Member loans are not secured by any collateral or guaranteed or insured by any third party, and you must rely on Lending Club and our designated third-party collection agency to pursue collection against any borrower member.

Borrower member credit information may be inaccurate or may not accurately reflect the borrower member’s creditworthiness, which may cause you to lose part or all of the purchase price you pay for a Note.

Information supplied by borrower members may be inaccurate.

While we take precautions to prevent borrower member fraud, it is possible that fraud may occur and adversely affect your ability to receive the principal and interest payments that you expect to receive on those Notes.

We do not have significant historical performance data about borrower member performance on Lending Club member loans. Default rates on the member loans may increase.

Default rates on the member loans may increase as a result of economic conditions beyond our control and beyond the control of borrower members.

If payments on the corresponding member loans relating to your Notes become more than 30 days overdue, it is likely you will not receive the full principal and interest payments that you expect to receive on your Notes due to collection fees, and you may not recover any of your original purchase price.

The member loans on which the Notes are dependent do not restrict borrower members from incurring additional unsecured or secured debt, nor do they require the borrower member’s debt-to-income ratio to remain fixed during the term of the member loan, which may impair your ability to receive the full principal and interest payments that you expect to receive on a Note.

The member loans do not contain any cross-default or similar provisions.
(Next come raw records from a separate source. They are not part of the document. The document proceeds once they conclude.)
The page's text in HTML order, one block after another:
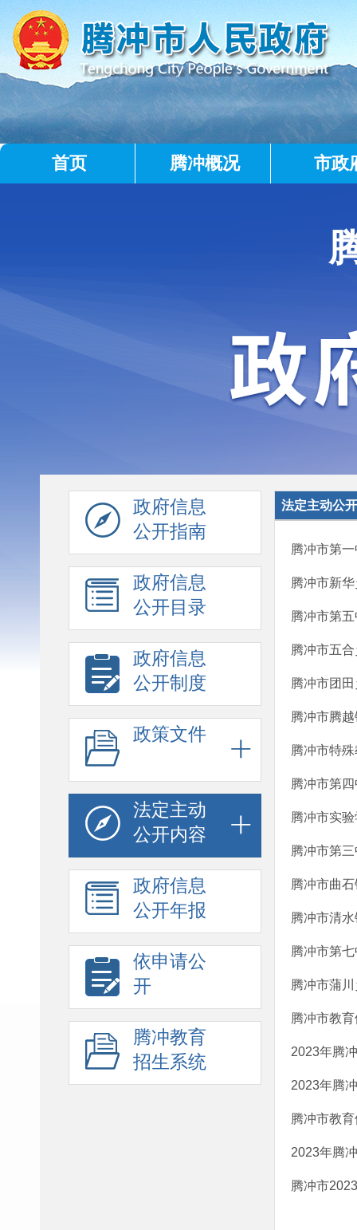
首页 腾冲概况 市政
政府信息
公开指南
政府信息
公开目录
政府信息
公开制度
政策文件
法定主动
公开内容
政府信息
公开年报
依申请公
开
腾冲教育
招生系统
法定主动公
腾冲市第
腾冲市新
腾冲市第
腾冲市五
腾冲市团
腾冲市腾
腾冲市特
腾冲市第
腾冲市实
腾冲市第
腾冲市曲
腾冲市清
腾冲市第
腾冲市蒲
腾冲市教
2023年腾
2023年腾
腾冲市教
2023年腾
腾冲市
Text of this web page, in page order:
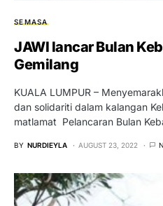
SEMASA
JAWI lancar Bulan
Gemilang
KUALA LUMPUR –
dan solidariti dalam kalangan
matlamat Pelancaran Bulan
BY NURDIEYLA AUGUST 23, 2022
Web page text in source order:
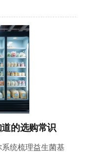
溢出，引发慢性
、胰腺和心血管
动脉硬化；最后
标准（亚洲人群
≥90cm/女性
钟中高强度有氧
。
的选购常识
统梳理益生菌基

If borrower members default on their debt obligations other than on the member loans, the ability to collect on member loans on which your Notes are dependent may be substantially impaired.

Borrower members may seek the protection of debtor relief under federal bankruptcy or state insolvency laws, which may result in the nonpayment of your Notes.

Federal law entitles borrower members who enter active military service to an interest rate cap and certain other rights that may inhibit the ability to collect on loans and reduce the amount of interest paid on the corresponding Notes.

The death of a borrower member may substantially impair your ability to recoup the full purchase price of Notes that are dependent on the member loans to that borrower member or to receive the interest payments that you expect to receive on the Notes.

The Lending Club platform allows a borrower member to prepay a member loan at any time without penalty. Borrower member loan prepayments will extinguish or limit your ability to receive additional interest payments on a Note.

Prevailing interest rates may change during the terms of the member loans on which your Notes are dependent. If this occurs, you may receive less value from your purchase of the Notes in comparison to other ways you may invest your money. Additionally, borrower members may prepay their member loans due to changes in interest rates, and you may not be able to redeploy the amounts you receive from prepayments in a way that offers you the return you expected to receive from the Notes.

If you do not diversify your Note purchases by buying Notes dependent on the member loans of multiple borrower members, you will increase your risk of losses on the Notes.

The interest rate on lender member funds placed in a Lending Club lender member account is less than the interest rate on member loans on which the Notes are dependent.

The Notes will not be listed on any securities exchange, are not presently transferable and must be held only by Lending Club lender members. You should expect to hold the Notes you purchase until they mature.

The U.S. federal income tax consequences of an investment in the Notes is uncertain.